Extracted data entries
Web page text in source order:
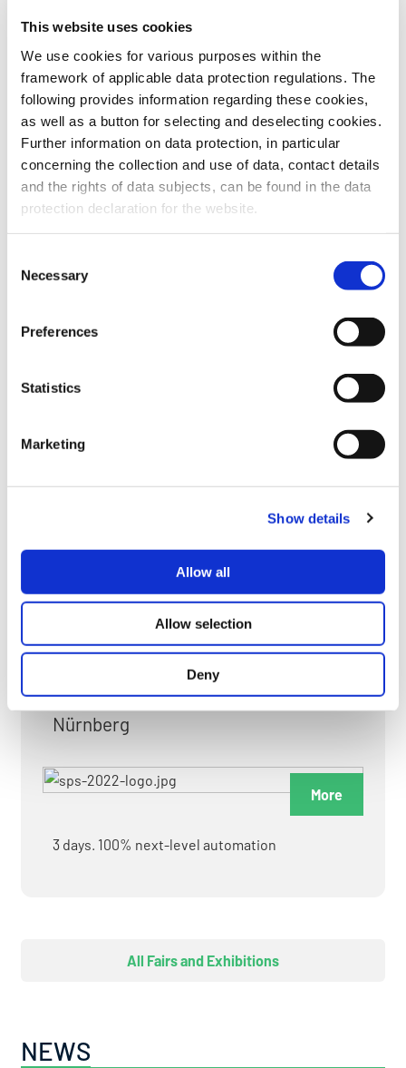
This website uses cookies
We use cookies for various purposes within the
framework of applicable data protection regulations. The
following provides information regarding these cookies,
as well as a button for selecting and deselecting cookies.
Further information on data protection, in particular
concerning the collection and use of data, contact details
and the rights of data subjects, can be found in the data
protection declaration for the website.
Selection
Necessary
Preferences
Statistics
Marketing
Show details
Allow all
Allow selection
Deny
Do you have any questions about our
products or services? Our sales team
is pleased to help you at any time.
Up-to-date product information and
software is available at our Download
FAQ
FAIRS & EXHIBITIONS
Date: 24. November 2026 - 26. November 2026
Nürnberg
More
3 days. 100% next-level automation
All Fairs and Exhibitions
NEWS
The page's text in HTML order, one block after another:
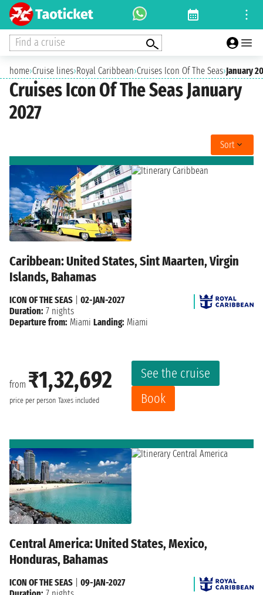
Find a cruise
home›Cruise lines›Royal Caribbean›Cruises Icon Of The Seas›January
Cruises Icon Of The Seas January
2027
Sort
Caribbean: United States, Sint Maarten, Virgin
Islands, Bahamas
from ₹1,32,692
price per person Taxes included
See the cruise
Book
ICON OF THE SEAS
02-JAN-2027
Duration: 7 nights
Departure from: Miami Landing: Miami
Central America: United States, Mexico,
Honduras, Bahamas
ICON OF THE SEAS
09-JAN-2027
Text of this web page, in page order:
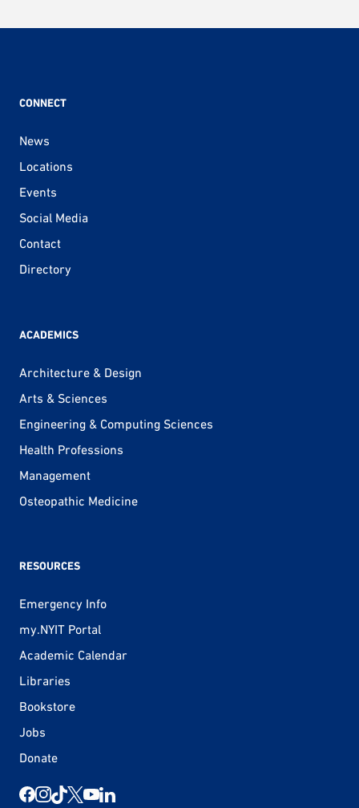
CONNECT
News
Locations
Events
Social Media
Contact
Directory
ACADEMICS
Architecture & Design
Arts & Sciences
Engineering & Computing Sciences
Health Professions
Management
Osteopathic Medicine
RESOURCES
Emergency Info
my.NYIT Portal
Academic Calendar
Libraries
Bookstore
Jobs
Donate
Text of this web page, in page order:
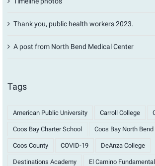
Thank you, public health workers 2023.
A post from North Bend Medical Center
Tags
American Public University Carroll College
Coos Bay Charter School Coos Bay North Bend
Coos County COVID-19 DeAnza College
Destinations Academy El Camino

What this task involves: Transcribe all entries above exactly. Omit the pictures.

Answer to this problem:
Web page text in source order:
This website uses cookies
We use cookies for various purposes within the
framework of applicable data protection regulations. The
following provides information regarding these cookies,
as well as a button for selecting and deselecting cookies.
Further information on data protection, in particular
concerning the collection and use of data, contact details
and the rights of data subjects, can be found in the data
protection declaration for the website.
Selection
Necessary
Preferences
Statistics
Marketing
Show details
Allow all
Allow selection
Deny
Do you have any questions about our
products or services? Our sales team
is pleased to help you at any time.
Up-to-date product information and
software is available at our Download
FAQ
FAIRS & EXHIBITIONS
Date: 24. November 2026 - 26. November 2026
Nürnberg
More
3 days. 100% next-level automation
All Fairs and Exhibitions
NEWS
The page's text in HTML order, one block after another:
Find a cruise
home›Cruise lines›Royal Caribbean›Cruises Icon Of The Seas›January
Cruises Icon Of The Seas January
2027
Sort
Caribbean: United States, Sint Maarten, Virgin
Islands, Bahamas
from ₹1,32,692
price per person Taxes included
See the cruise
Book
ICON OF THE SEAS
02-JAN-2027
Duration: 7 nights
Departure from: Miami Landing: Miami
Central America: United States, Mexico,
Honduras, Bahamas
ICON OF THE SEAS
09-JAN-2027
Text of this web page, in page order:
CONNECT
News
Locations
Events
Social Media
Contact
Directory
ACADEMICS
Architecture & Design
Arts & Sciences
Engineering & Computing Sciences
Health Professions
Management
Osteopathic Medicine
RESOURCES
Emergency Info
my.NYIT Portal
Academic Calendar
Libraries
Bookstore
Jobs
Donate
Text of this web page, in page order:
Thank you, public health workers 2023.
A post from North Bend Medical Center
Tags
American Public University Carroll College
Coos Bay Charter School Coos Bay North Bend
Coos County COVID-19 DeAnza College
Destinations Academy El Camino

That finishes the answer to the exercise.